CIFAR-100 was run first and showed parameter count dominates (topology null, p = 0.295). CUB-200 was run second and showed topology rescues prediction (p = 0.037). RESISC-45 was run third and returned a null for topology (p = 0.566), falsifying the simpler “topology helps on hard tasks” framing.
The EWC benefit analysis was computed as part of Phase 4 diagnostics, not as the original target hypothesis. The shift from “topology predicts forgetting” to “topology predicts mitigation benefit” emerged from the data after the RESISC-45 null.
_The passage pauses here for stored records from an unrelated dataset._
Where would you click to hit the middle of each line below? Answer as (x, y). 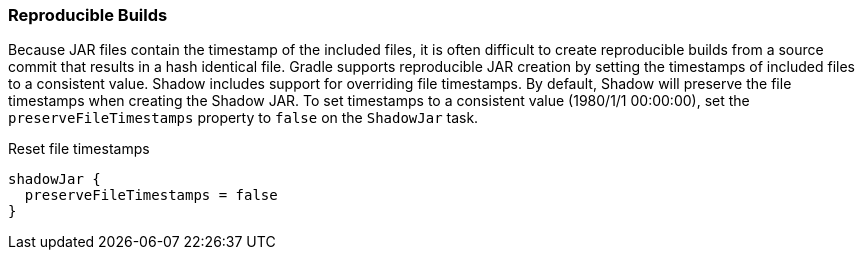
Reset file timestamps (79, 149)
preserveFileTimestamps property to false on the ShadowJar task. (243, 118)
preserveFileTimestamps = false (151, 195)
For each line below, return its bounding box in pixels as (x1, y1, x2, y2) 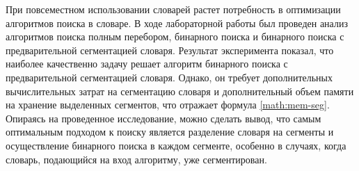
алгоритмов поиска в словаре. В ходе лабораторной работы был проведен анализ (6, 15, 348, 30)
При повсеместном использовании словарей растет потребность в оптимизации (6, 2, 341, 16)
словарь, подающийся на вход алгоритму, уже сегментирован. (6, 152, 267, 166)
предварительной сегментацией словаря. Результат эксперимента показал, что (6, 42, 334, 57)
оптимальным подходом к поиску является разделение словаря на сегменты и (6, 124, 334, 139)
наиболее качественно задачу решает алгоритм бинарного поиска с (6, 56, 288, 71)
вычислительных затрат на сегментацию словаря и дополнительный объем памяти (6, 83, 354, 98)
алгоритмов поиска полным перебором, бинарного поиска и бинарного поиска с (6, 29, 344, 44)
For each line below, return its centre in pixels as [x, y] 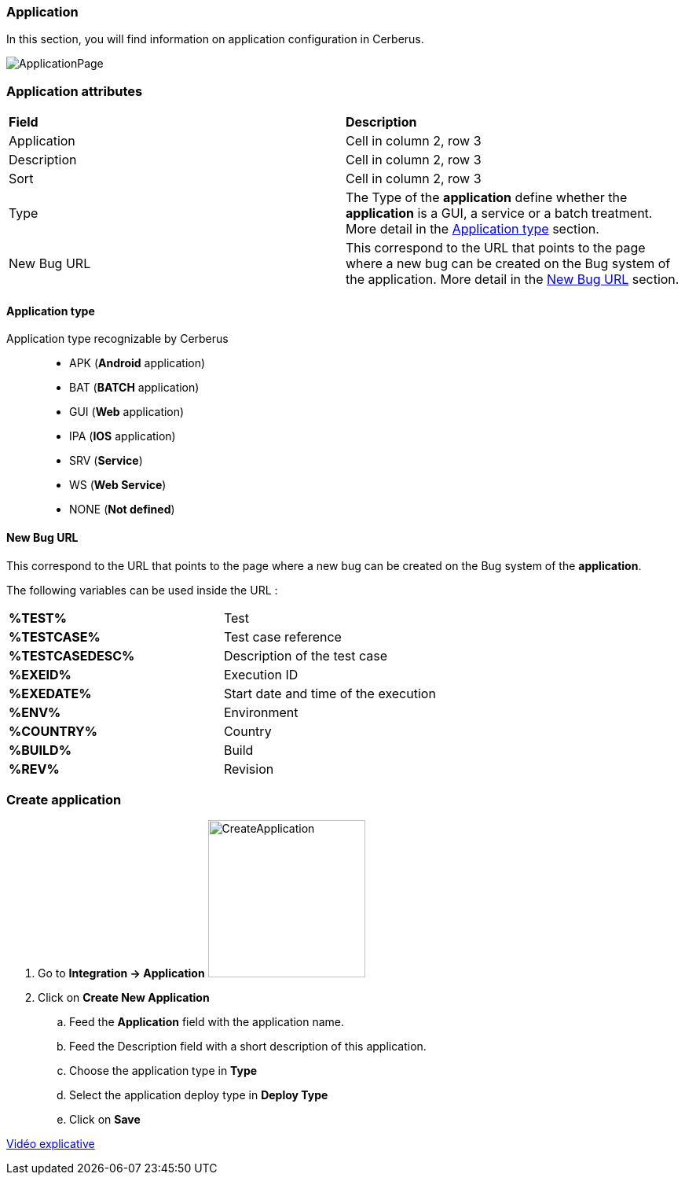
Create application [64, 799]
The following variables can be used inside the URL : [142, 590]
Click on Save [105, 1120]
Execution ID [261, 674]
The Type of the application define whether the [487, 198]
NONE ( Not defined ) [122, 510]
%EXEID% [40, 674]
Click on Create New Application [124, 998]
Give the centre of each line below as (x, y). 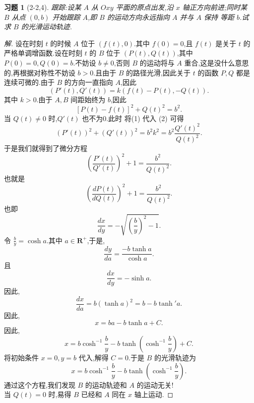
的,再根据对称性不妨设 (40, 72)
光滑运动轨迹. (50, 27)
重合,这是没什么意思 (217, 62)
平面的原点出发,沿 (145, 7)
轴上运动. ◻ (154, 394)
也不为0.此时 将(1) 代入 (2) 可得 (133, 118)
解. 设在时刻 (24, 43)
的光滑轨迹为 (175, 357)
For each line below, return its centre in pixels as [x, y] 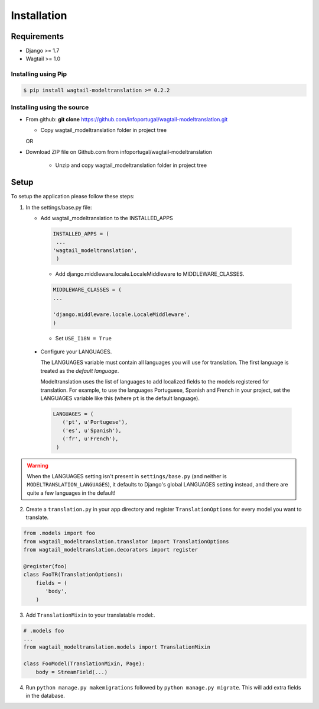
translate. [37, 517]
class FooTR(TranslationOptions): [73, 575]
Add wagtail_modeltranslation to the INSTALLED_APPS [107, 218]
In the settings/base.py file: [59, 207]
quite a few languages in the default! [71, 493]
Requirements [38, 36]
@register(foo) [45, 566]
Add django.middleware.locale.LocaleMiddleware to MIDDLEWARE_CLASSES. [150, 274]
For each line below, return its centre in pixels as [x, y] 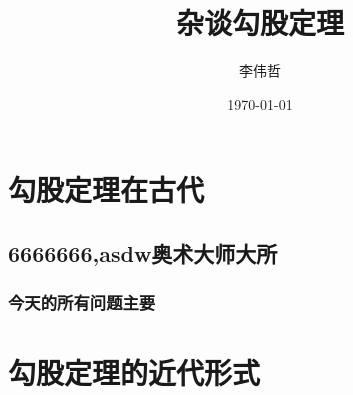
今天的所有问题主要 [82, 302]
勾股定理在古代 [106, 189]
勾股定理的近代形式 [134, 372]
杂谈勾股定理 [259, 22]
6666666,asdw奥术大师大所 [143, 252]
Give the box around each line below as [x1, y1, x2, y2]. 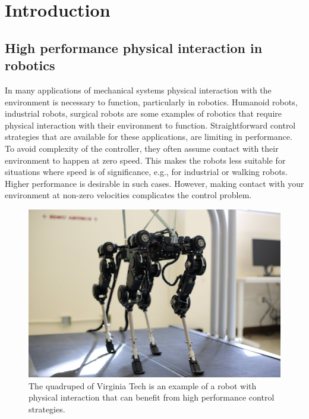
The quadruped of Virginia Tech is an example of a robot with [29, 379, 257, 392]
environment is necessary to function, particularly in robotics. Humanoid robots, [5, 95, 298, 108]
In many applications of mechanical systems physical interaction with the [5, 83, 272, 96]
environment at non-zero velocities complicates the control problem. [5, 189, 252, 201]
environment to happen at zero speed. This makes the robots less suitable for [5, 154, 286, 166]
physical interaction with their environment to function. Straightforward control [5, 118, 296, 131]
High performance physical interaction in [5, 38, 263, 57]
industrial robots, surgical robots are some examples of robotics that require [5, 107, 282, 120]
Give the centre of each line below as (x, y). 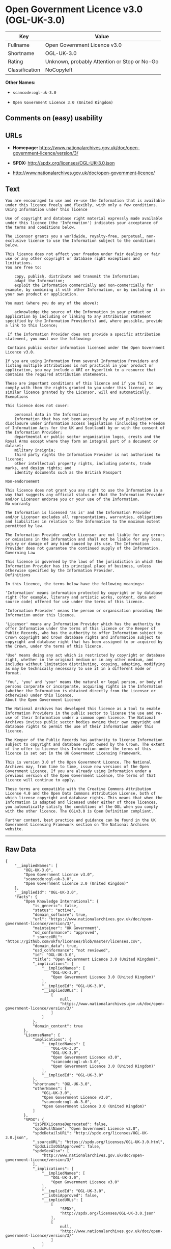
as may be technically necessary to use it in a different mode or (78, 668)
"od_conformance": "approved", (66, 932)
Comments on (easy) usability (54, 118)
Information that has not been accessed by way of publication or (86, 419)
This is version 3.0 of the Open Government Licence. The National (78, 762)
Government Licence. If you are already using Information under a (78, 771)
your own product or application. (42, 294)
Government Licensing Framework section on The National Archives (77, 824)
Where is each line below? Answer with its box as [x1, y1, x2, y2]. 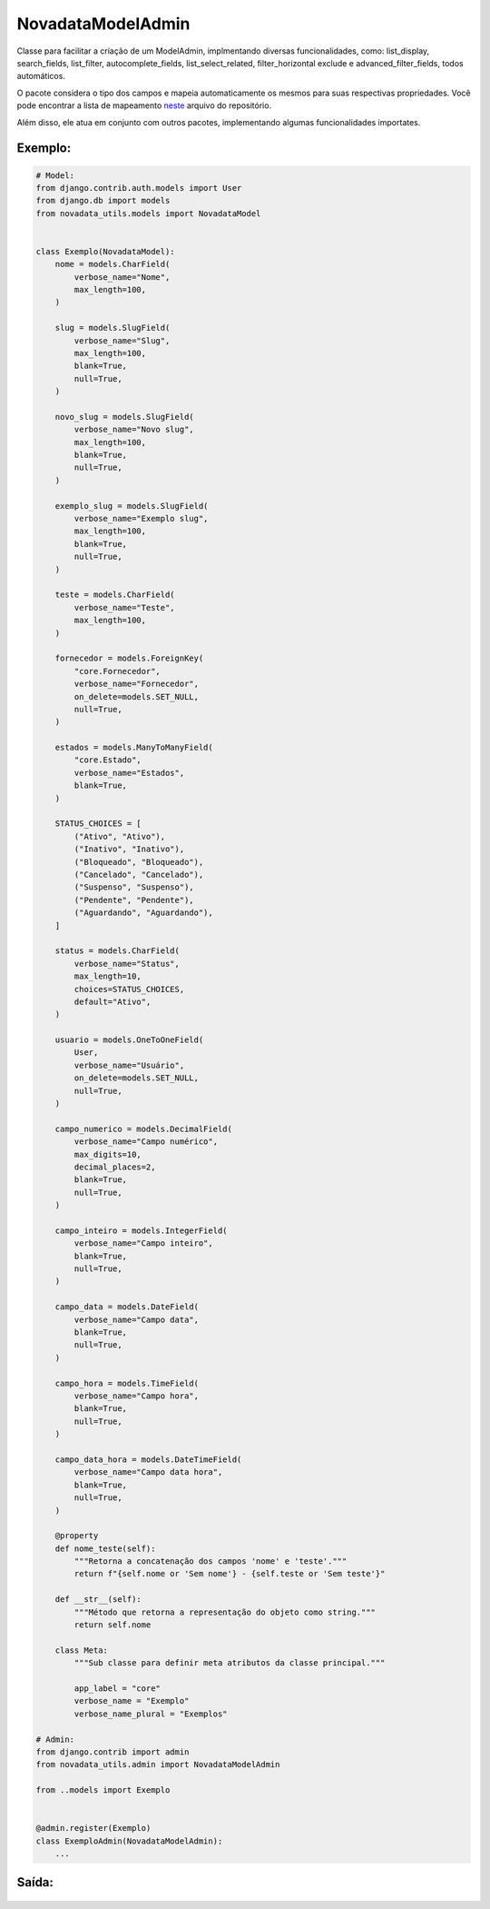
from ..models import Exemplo [35, 1785, 171, 1795]
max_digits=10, [73, 1149, 142, 1159]
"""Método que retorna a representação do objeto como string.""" [73, 1606, 377, 1617]
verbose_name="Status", [73, 959, 181, 969]
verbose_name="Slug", [73, 335, 171, 345]
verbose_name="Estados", [73, 768, 185, 778]
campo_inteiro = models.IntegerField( [54, 1225, 228, 1236]
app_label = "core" [73, 1683, 161, 1694]
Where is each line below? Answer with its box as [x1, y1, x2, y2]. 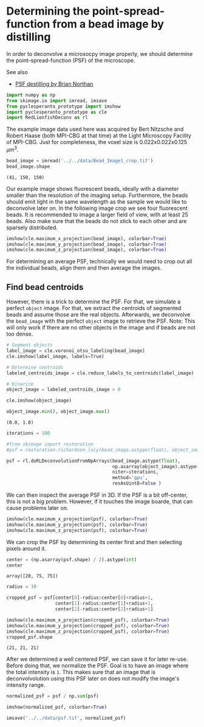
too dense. [6, 330, 33, 338]
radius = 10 [6, 584, 36, 590]
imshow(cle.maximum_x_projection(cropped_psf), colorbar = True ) [6, 617, 170, 623]
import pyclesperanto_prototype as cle [6, 109, 107, 115]
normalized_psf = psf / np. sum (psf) [6, 693, 99, 700]
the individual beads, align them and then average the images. [6, 264, 162, 272]
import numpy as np [6, 92, 56, 98]
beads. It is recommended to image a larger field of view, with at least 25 [6, 211, 188, 218]
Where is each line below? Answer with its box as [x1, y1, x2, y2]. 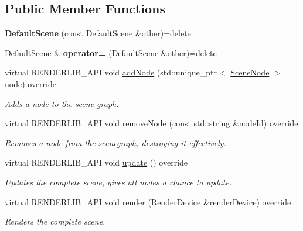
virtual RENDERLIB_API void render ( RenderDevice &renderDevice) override [5, 195, 291, 208]
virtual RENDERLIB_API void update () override [5, 156, 188, 168]
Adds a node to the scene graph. [5, 97, 119, 109]
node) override [5, 77, 56, 89]
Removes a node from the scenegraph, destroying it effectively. [5, 136, 226, 149]
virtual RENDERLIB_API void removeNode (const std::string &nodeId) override [5, 117, 298, 129]
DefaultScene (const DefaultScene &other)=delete [5, 27, 191, 39]
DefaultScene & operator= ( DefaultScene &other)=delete [5, 46, 217, 58]
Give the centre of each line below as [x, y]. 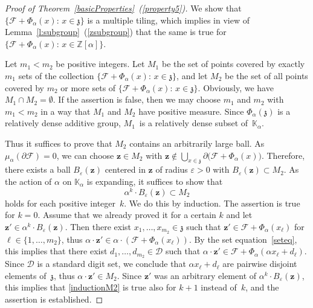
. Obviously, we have [236, 87]
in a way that [66, 111]
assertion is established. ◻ [54, 299]
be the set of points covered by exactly [233, 64]
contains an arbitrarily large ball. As [197, 143]
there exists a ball [38, 169]
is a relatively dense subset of [194, 123]
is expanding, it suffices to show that [155, 181]
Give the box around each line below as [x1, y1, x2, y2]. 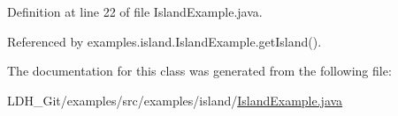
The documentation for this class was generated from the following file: [7, 62, 392, 80]
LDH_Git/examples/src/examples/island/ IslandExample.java [7, 91, 343, 109]
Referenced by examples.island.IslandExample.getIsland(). [7, 32, 322, 50]
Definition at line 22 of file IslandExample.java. [7, 3, 263, 20]
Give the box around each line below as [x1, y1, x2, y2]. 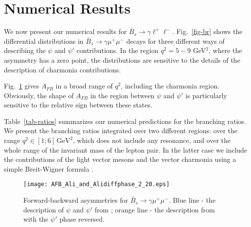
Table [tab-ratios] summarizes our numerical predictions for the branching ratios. [4, 116, 246, 126]
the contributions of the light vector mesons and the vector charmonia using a [4, 154, 236, 164]
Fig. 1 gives [4, 81, 39, 91]
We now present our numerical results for [4, 26, 127, 36]
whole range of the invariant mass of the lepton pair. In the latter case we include [4, 144, 248, 155]
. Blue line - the [168, 195, 215, 205]
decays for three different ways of [126, 35, 225, 46]
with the [23, 214, 49, 224]
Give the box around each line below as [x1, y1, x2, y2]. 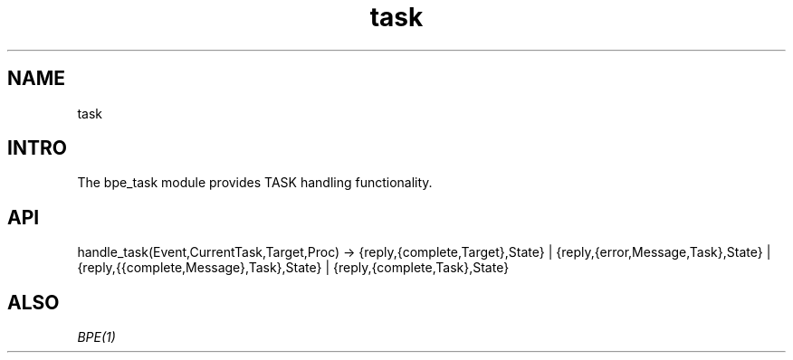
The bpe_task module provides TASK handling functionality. [77, 175, 433, 191]
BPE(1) [77, 329, 116, 346]
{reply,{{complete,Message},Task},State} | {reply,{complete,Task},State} [77, 260, 510, 276]
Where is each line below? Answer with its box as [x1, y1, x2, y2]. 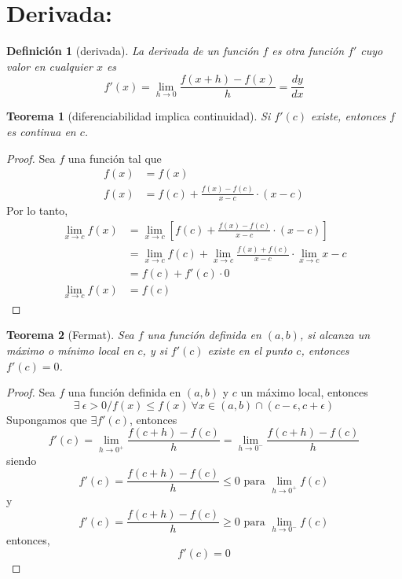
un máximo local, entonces [240, 384, 368, 400]
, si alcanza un [299, 326, 371, 343]
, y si [142, 342, 167, 359]
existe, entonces [311, 108, 386, 124]
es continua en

The Phase 6 pooled interaction model was designed post hoc to formalize the cross-dataset moderation pattern.
The EWC moderation finding (p = 0.046) should be interpreted as a data-driven discovery requiring pre-registered replication, not as a confirmatory result.
12. Reproducibility and Infrastructure
Compute
- Local GPU cluster (NVIDIA RTX, CUDA)
- PyTorch 2.x with mixed precision
- Training seed = 42 (deterministic)
- Landscape seed randomized, logged per run
Topology
- Ripser (Vietoris-Rips, sparse mode)
- GUDHI (cubical PH validation)
- scikit-tda ecosystem
- 5 random slices per architecture
Tracking and Versioning
- Version-controlled YAML configs (57 total)
- Full dependency pinning (pyproject.toml)
- Structured JSON output with all metrics
- Flask dashboard for experiment management
References
- Ballester, R. and Araujo, X. (2020). On the interplay between topological data analysis and deep learning. NeurIPS Workshop on TDA.
- Boissonnat, J.-D. et al. (2018). Geometric and Topological Inference. Cambridge University Press.
- Draxler, F. et al. (2018). Essentially no barriers in neural network energy landscape. ICML.
- Kirkpatrick, J. et al. (2017). Overcoming catastrophic forgetting in neural networks. PNAS, 114(13), 3521-3526.
- Li, H. et al. (2018). Visualizing the loss landscape of neural nets. NeurIPS.
- McCloskey, M. and Cohen, N. J. (1989). Catastrophic interference in connectionist networks. Psychology of Learning and Motivation, 24, 109-165.
- Otter, N. et al. (2017). A roadmap for the computation of persistent homology. EPJ Data Science, 6(1), 1-38.
- Rieck, B. et al. (2019). Neural persistence: a complexity measure for deep neural networks using algebraic topology. ICLR.
- Tononi, G. and Cirelli, C. (2014). Sleep and the price of plasticity. Neuron, 81(1), 12-34.